This is a lot easier said than done, but it’s the most important thing to stop being afraid of. Otherwise, there’s no point in reading the rest of this article. You should be 100 percent who you really are at all times (like Sheldon Cooper, but charming). Think about everyone you admire and why you admire them: It’s not because they’re perfect or because they please others. That’s not why people will admire you either, but first you have to let them see the real you.

2. Standing Up for Yourself (or Others)

In order to have the life you want, you have to stand up for it. Others are going to resist the changes you’re trying to make because that means in turn their dynamic with you will change. You can stop being afraid of this by creating boundaries, stating your case, and not backing down.

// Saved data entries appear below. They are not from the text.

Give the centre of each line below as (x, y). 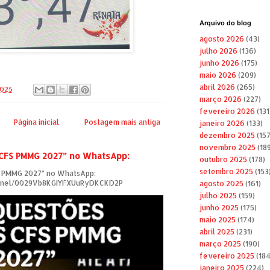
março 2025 (220, 244)
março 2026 (220, 99)
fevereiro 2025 (227, 256)
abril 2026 (217, 87)
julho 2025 (218, 196)
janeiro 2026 (222, 124)
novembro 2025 (227, 148)
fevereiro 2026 (227, 111)
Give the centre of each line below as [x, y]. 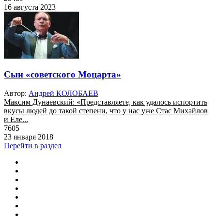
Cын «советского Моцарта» [62, 75]
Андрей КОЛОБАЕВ [63, 93]
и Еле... [16, 120]
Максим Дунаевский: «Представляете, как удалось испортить [106, 102]
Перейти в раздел [33, 146]
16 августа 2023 [30, 7]
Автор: [15, 93]
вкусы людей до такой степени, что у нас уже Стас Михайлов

Tell them to take it or leave it. Trust me: You’ll feel so much lighter when you do!

3. Being Honest

To stop being afraid of being honest, keep in mind that doing so doesn’t have to equal hurting other people’s feelings. They might be shocked at first (especially if you’re not known for being candid), but you’ll quickly earn their respect.

4. Getting Rejected

Rejection is part of the package no matter what you’re going after. Know it’s not personal: They’re just stating the case for their own career/life goals. If you don’t fit the bill for them, it doesn’t mean you’ll never fit the bill. It just means you have to work a little harder.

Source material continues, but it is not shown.